◆ What the exercise asks
Take each line from the material below that includes the string "Province" and copy it.

◆ Data section
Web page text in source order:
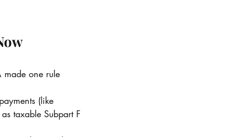
made one rule
(like
taxable Subpart F
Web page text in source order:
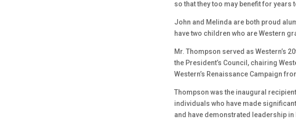
so that they too may benefit for years
John and Melinda are both proud
have two children who are Western
Mr. Thompson served as Western’s
the President’s Council, chairing
Western’s Renaissance Campaign
Thompson was the inaugural
individuals who have made
and have demonstrated leadership
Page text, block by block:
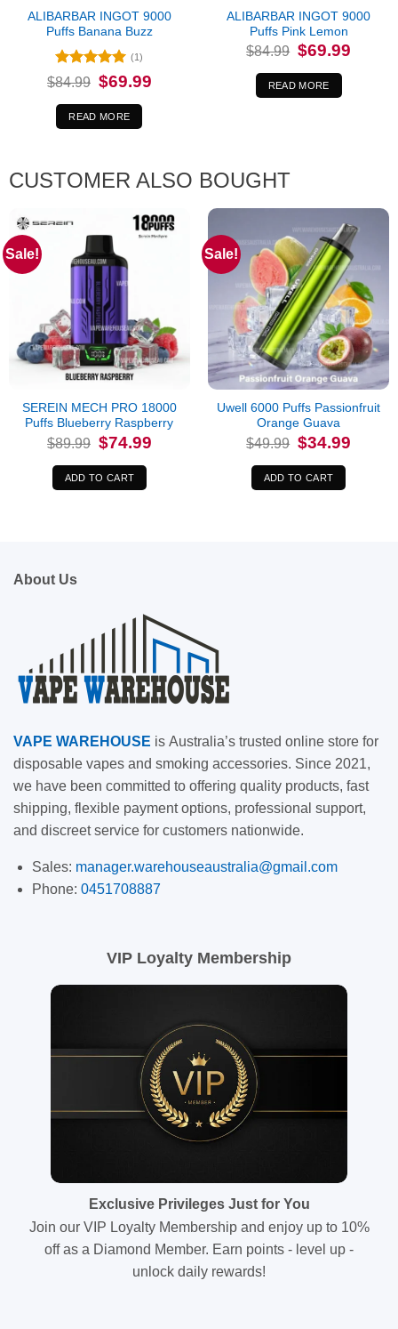
ALIBARBAR INGOT 9000
Puffs Banana Buzz
Rated
5
out of 5
(1)
$84.99 Original
price
was:
$84.99.
$69.99Current
price
READ MORE
ALIBARBAR INGOT 9000
Puffs Pink Lemon
$84.99 Original
price
was:
$84.99.
$69.99
READ MORE
CUSTOMER ALSO BOUGHT
Sale!
SEREIN MECH PRO 18000
Puffs Blueberry Raspberry
$89.99 Original
price
$89.99.
$74.99Current
price
ADD TO CART
Sale!
Uwell 6000 Puffs Passionfruit
Orange Guava
$49.99 Original
price
$49.99.
$34.99
ADD TO CART
About Us
VAPE WAREHOUSE is Australia’s trusted online store for
disposable vapes and smoking accessories. Since 2021,
we have been committed to offering quality products, fast
shipping, flexible payment options, professional support,
and discreet service for customers nationwide.
Sales: manager.warehouseaustralia@gmail.com
Phone: 0451708887
VIP Loyalty Membership
Exclusive Privileges Just for You
Join our VIP Loyalty Membership and enjoy up to 10%
off as a Diamond Member. Earn points - level up -
unlock daily rewards!
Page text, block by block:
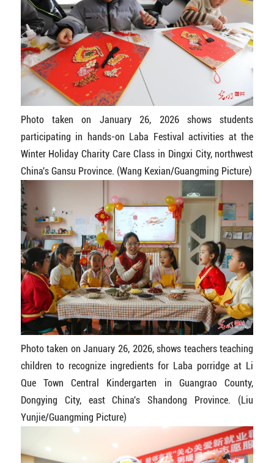
Photo taken on January 26, 2026 shows students
participating in hands-on Laba Festival activities at the
Winter Holiday Charity Care Class in Dingxi City, northwest
China's Gansu Province. (Wang Kexian/Guangming Picture)
Photo taken on January 26, 2026, shows teachers teaching
children to recognize ingredients for Laba porridge at Li
Que Town Central Kindergarten in Guangrao County,
Dongying City, east China's Shandong Province. (Liu
Yunjie/Guangming Picture)

◆ Result of the exercise
China's Gansu Province. (Wang Kexian/Guangming Picture)
Dongying City, east China's Shandong Province. (Liu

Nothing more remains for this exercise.